Multivariate Graph-Regularized Regression
multivariate_graph_reg.RdFits a multivariate regression model with graph Laplacian regularization. This method encourages isoforms that are similar (e.g., share exons) to have similar prediction weight vectors.
Usage
multivariate_graph_reg(
X,
Y,
similarity_matrix = NULL,
lambda1 = NULL,
lambda_graph = NULL,
alpha = 0.5,
nlambda = 15,
nlambda_graph = 5,
lambda_graph_seq = NULL,
normalize_laplacian = FALSE,
nfolds = 5,
standardize = FALSE,
verbose = FALSE,
seed = 123,
par = FALSE,
n.cores = NULL
)Arguments
- X
matrix, design matrix of SNP dosages (n x p)
- Y
matrix, matrix of isoform expression across columns (n x q)
- similarity_matrix
matrix, q x q symmetric matrix of pairwise isoform similarities (e.g., Jaccard index of shared exons). Values should be >= 0. If NULL, uses identity (no graph regularization, equivalent to lasso).
- lambda1
numeric or NULL, L1 penalty parameter. If NULL, selected by CV.
- lambda_graph
numeric or NULL, graph penalty parameter. If NULL, selected by CV.
- alpha
numeric, elastic net mixing (0 = ridge, 1 = lasso). Default 0.5.
- nlambda
int, number of lambda1 values to try in CV
- nlambda_graph
int, number of lambda_graph values to try in CV
- lambda_graph_seq
numeric vector, specific lambda_graph values to try. If NULL, auto-generated.
- normalize_laplacian
logical, use normalized Laplacian. Default FALSE.
- nfolds
int, number of CV folds
- standardize
logical, standardize X before fitting
- verbose
logical, print progress
- seed
int, random seed
- par
logical, use parallel processing. Default FALSE.
- n.cores
int, number of cores for parallel processing. Default NULL (auto-detect).
Value
isotwas_model object containing:
transcripts: list of transcript_model objects
best_lambda1: optimal L1 penalty
best_lambda_graph: optimal graph penalty
laplacian: the Laplacian matrix used
Details
The optimization problem is: $$\min_B \frac{1}{2n}||Y - XB||_F^2 + \lambda_1 ||B||_1 + \frac{\lambda_g}{2} \text{tr}(B^T B L)$$
where L is the graph Laplacian computed from the similarity matrix: $$L = D - S$$ with D being the degree matrix (diagonal with row sums of S).

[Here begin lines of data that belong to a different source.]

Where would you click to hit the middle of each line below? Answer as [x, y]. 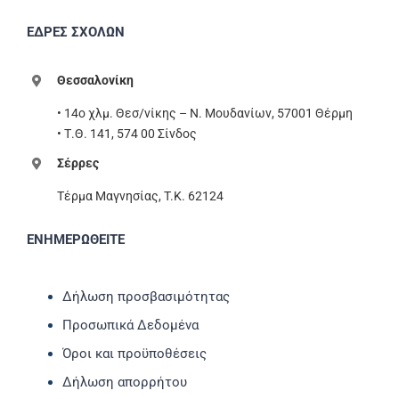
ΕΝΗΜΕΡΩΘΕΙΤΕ [75, 239]
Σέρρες [77, 163]
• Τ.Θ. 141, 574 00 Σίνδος [126, 133]
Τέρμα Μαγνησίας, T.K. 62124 [140, 195]
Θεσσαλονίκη [95, 80]
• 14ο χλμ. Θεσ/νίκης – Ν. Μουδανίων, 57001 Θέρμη [204, 113]
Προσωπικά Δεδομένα [130, 325]
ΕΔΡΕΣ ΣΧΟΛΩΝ [75, 32]
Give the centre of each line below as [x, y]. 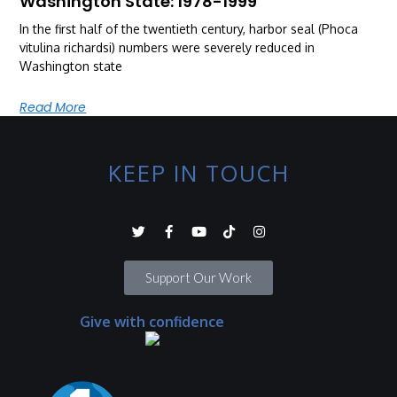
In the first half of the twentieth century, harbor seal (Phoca [189, 28]
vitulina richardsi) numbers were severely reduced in [167, 47]
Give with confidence [152, 321]
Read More [53, 107]
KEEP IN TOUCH [198, 172]
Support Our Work [198, 277]

The graph penalty encourages isoforms with high similarity to have similar coefficient vectors across SNPs.
The similarity matrix encodes prior knowledge about isoform relationships. For isoform-level TWAS, this is typically derived from shared exon structure: isoforms sharing more exons are expected to have more similar cis-regulatory effects, as they share more of the same genetic signal.
When par=TRUE, cross-validation is parallelized over all (lambda_graph, fold) combinations, providing up to nlambda_graph * nfolds parallel tasks.